Phileas Fogg may have traveled around the world in 80 days, but Madison High School’s freshman class could see the world this week just by traveling around the library.
A quick walk around the ninth grade World History Fair in the library on Wednesday, Thursday and Friday this week revealed displays from all over the world, the culmination of three month’s of hard work by the freshman class. According to Social Studies Intervention Specialist Mike Morris, more than 160 displays covered the library, the most displays the fair has had since its creation five years ago.
“I think there were a lot of kids that chose to work on their own, where in the past more kids had teamed up,” said Morris.
Librarian Michelle Frederick added that larger class sizes could also contribute to the record number of displays.
“But I think in general it’s because the students decided to do it individually, which is a tremendous amount of work to do it by yourself,” she said.
The freshmen participating in the World History Fair had their choice of any world history topic covered in the ninth grade curriculum, starting with the 1500s all the way to present day. Once a topic was picked, the students spent multiple days in the library using books, online encyclopedias and databases for research. Then it was off to the computer lab to find more information, print pictures and write captions.

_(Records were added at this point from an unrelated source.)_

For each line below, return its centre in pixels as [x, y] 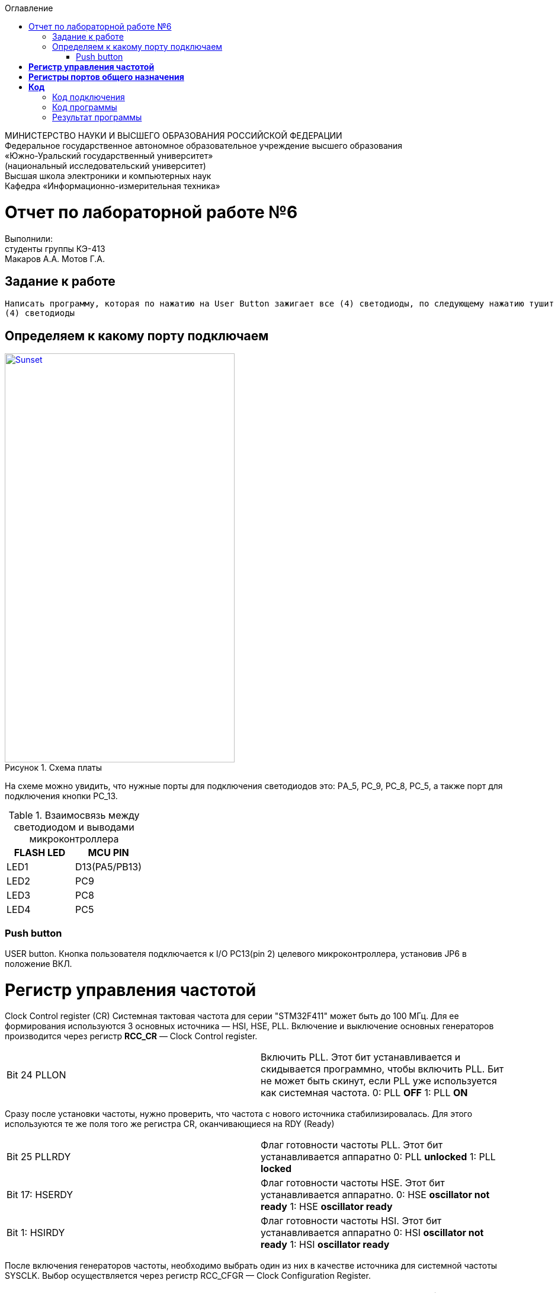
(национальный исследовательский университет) [105, 166]
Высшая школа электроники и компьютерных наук [108, 176]
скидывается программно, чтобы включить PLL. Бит [382, 1069]
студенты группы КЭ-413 [55, 248]
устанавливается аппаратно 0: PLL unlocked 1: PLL [378, 1157]
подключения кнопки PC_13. [61, 796]
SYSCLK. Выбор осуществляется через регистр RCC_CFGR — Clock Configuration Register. [188, 1276]
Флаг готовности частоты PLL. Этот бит [352, 1145]
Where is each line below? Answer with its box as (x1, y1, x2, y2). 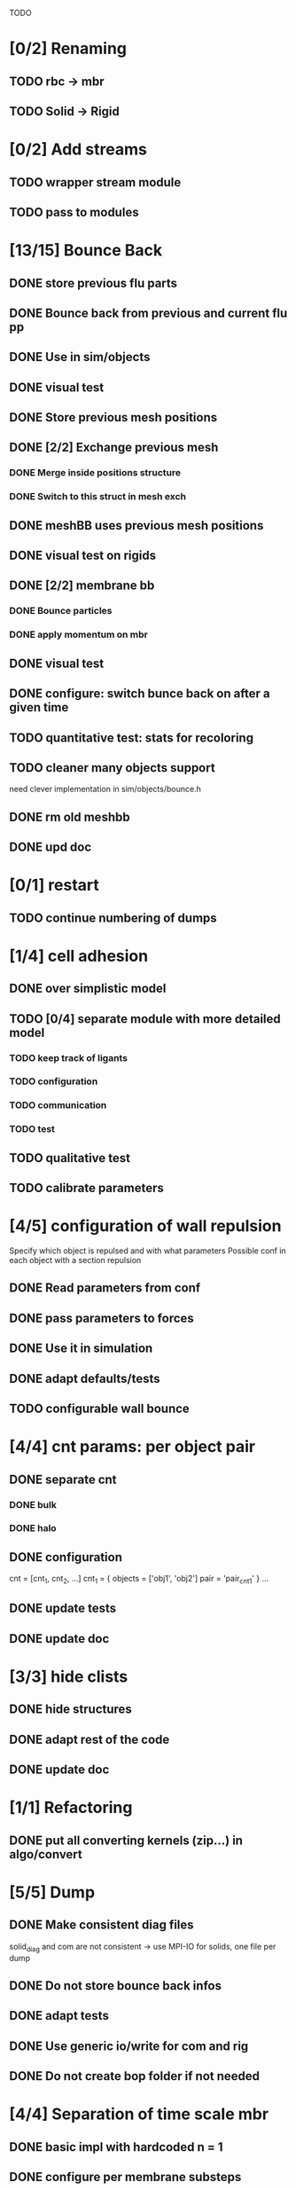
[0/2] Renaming (9, 39, 127, 59)
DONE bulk (9, 1498, 58, 1511)
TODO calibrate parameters (9, 1181, 164, 1196)
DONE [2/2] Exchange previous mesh (9, 440, 219, 455)
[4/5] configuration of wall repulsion (9, 1216, 282, 1236)
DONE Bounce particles (9, 605, 113, 617)
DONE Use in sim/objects (9, 349, 151, 365)
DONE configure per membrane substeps (9, 2170, 242, 2185)

The final step was obtaining the display board and putting all aspects of their research together to present to a small panel of judges during the World History Fair.
“Now we’re in the phase where we’ve talked a lot about presentation – how to present yourself, how to shake hands how to meet someone,” explained Frederick. “This prepares them for life as far as interviewing and knowing how to meet someone for the first time and make a good impression. We try to bring teachers in that they don’t know. I know that’s intimidating for them and they’ve nervous, but they do amazingly well.”

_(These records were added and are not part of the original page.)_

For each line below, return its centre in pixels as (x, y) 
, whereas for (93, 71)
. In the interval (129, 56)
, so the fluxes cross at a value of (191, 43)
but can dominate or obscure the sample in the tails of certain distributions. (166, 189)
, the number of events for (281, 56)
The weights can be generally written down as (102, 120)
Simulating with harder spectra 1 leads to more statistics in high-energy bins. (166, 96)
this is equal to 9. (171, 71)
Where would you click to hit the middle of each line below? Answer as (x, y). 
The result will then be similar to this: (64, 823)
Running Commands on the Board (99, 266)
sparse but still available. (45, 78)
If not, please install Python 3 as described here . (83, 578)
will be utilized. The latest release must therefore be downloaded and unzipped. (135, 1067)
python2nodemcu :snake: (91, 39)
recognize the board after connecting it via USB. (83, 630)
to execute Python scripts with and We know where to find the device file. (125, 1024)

Freshman Jenna Messner said she was initially nervous giving her presentation, but once she remembered to slow down and smile she was able to relax. Messner chose WWII extermination camps as her topic.

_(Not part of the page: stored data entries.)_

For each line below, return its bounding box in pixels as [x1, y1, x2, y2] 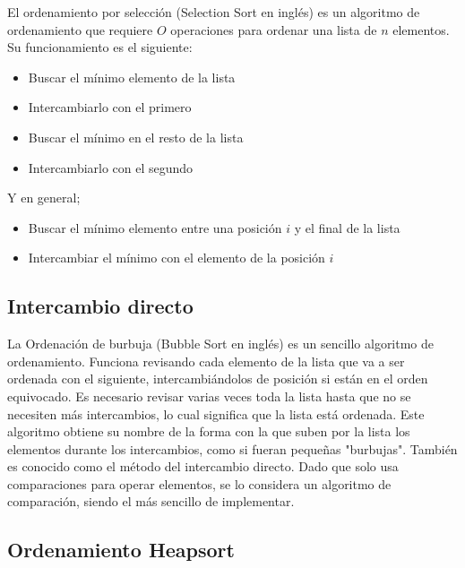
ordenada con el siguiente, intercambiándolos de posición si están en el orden [7, 369, 428, 388]
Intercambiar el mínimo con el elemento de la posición [28, 248, 325, 267]
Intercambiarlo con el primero [28, 98, 192, 116]
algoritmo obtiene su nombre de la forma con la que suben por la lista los [7, 422, 410, 441]
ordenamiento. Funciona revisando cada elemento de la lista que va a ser [7, 351, 405, 370]
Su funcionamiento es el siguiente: [7, 38, 193, 56]
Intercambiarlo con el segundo [28, 158, 194, 176]
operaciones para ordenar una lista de [170, 20, 377, 39]

“I’m so in love with learning about wars and the little things that were put together to make it one big issue for the whole world,” she said. “And just how one man, Hitler, can come through and take up a whole nation and make them all believe he’s right and war is good, and use the loss of WWI and convince them the Jews are bad.”
Messner said the most challenging part of her project was keeping the word count to 500 words or less. Her classmate Travis Nedrow, whose project was about the Warsaw Ghetto, said he felt similarly.
“There’s so much I could’ve included in this but we had to keep it under 500 words, I would’ve loved to include so much more information,” said Nedrow.
Nedrow said he picked the Warsaw Ghetto as his topic because of his interest in WWII.
“I can’t hardly believe something as terrible as this could happen just in the last 100 years, this seems like something that wouldn’t happen in modern times and it’s hard to believe it actually did,” he said.
Nedrow also noted he was initially nervous in giving his presentation and had to remember not to read from his board too often. Messner said it helped her to remember the judges are also interested in learning about the project, and to keep things interesting.
“Then time flies and you realize you talked for 10 minutes instead of five,” she said with a laugh. “It’s actually pretty fun to learn something and become the expert and to tell others about it.”
Both Morris and Frederick said this year’s freshmen have exceeded their expectations for the projects and presentations. After completing a process paper describing their process throughout the entire project and tallying the judges’ and peer judging scores, prizes will be given away sometime next week.
“We’ve been pleasantly surprised with what they’ve been able to do this year,” said Morris. “Some kids who maybe struggle with the written test aspects we might have in class come out here and excel with this area. They get creative and they’re able to talk, so I think it gives those kids a chance to show what they can do. They’ve really taken that and run with it.”